Applies a transformation function to a module and optionally to its child modules.

Parameters:
  • module – nn.Module The module to which the function will be applied.

  • func – ModuleFunc The function that will be applied to the module.

  • recurse – bool, optional Whether to apply the function recursively to child modules.

  • leaf_only – bool, optional Whether to apply the function only to modules without parameters.

  • transformed_modules – set, optional A set to keep track of modules that have already been transformed.

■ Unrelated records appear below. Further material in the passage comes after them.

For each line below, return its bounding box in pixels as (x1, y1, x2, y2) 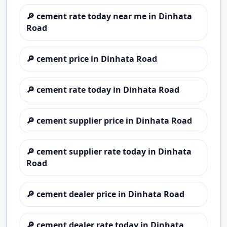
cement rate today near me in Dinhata (36, 11, 192, 22)
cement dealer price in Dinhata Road (36, 188, 184, 200)
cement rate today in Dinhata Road (36, 84, 179, 95)
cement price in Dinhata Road (36, 53, 157, 64)
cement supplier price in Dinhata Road (36, 115, 192, 126)
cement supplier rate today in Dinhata (36, 146, 192, 157)

  • **kwargs – dict Additional keyword arguments that will be passed to the transformation function.

Returns:

nn.Module The transformed module.

bridge.peft.walk_utils._map_module_list(
module_list: bridge.peft.walk_utils._TModule,
func: bridge.peft.walk_utils.ModuleFunc,
recurse=False,
leaf_only=False,
transformed_modules=None,
**kwargs,
) bridge.peft.walk_utils._TModule#

Apply a transformation function to a list of modules.

bridge.peft.walk_utils._map_module_dict(
module_dict: bridge.peft.walk_utils._TModule,
func: bridge.peft.walk_utils.ModuleFunc,
recurse: bool = False,
leaf_only: bool = False,
transformed_modules=None,
**kwargs,
) bridge.peft.walk_utils._TModule#

Applies a transformation function to a ModuleDict of modules.

Parameters:
  • module_dict – nn.ModuleDict The ModuleDict of modules to which the function will be applied.

  • func – ModuleFunc The function that will be applied to the modules.

  • recurse – bool, optional Whether to apply the function recursively to child modules.

  • leaf_only – bool, optional Whether to apply the function only to modules without parameters.

  • **kwargs – dict Additional keyword arguments that will be passed to the transformation function.

Returns:

nn.ModuleDict The ModuleDict of transformed modules.

bridge.peft.walk_utils._create_list_wrapper(module_list, to_add)#

Create a wrapper for a list of modules, preserving the original type.

bridge.peft.walk_utils._get_func_kwargs(func, **kwargs)#

Extract kwargs that match the function signature.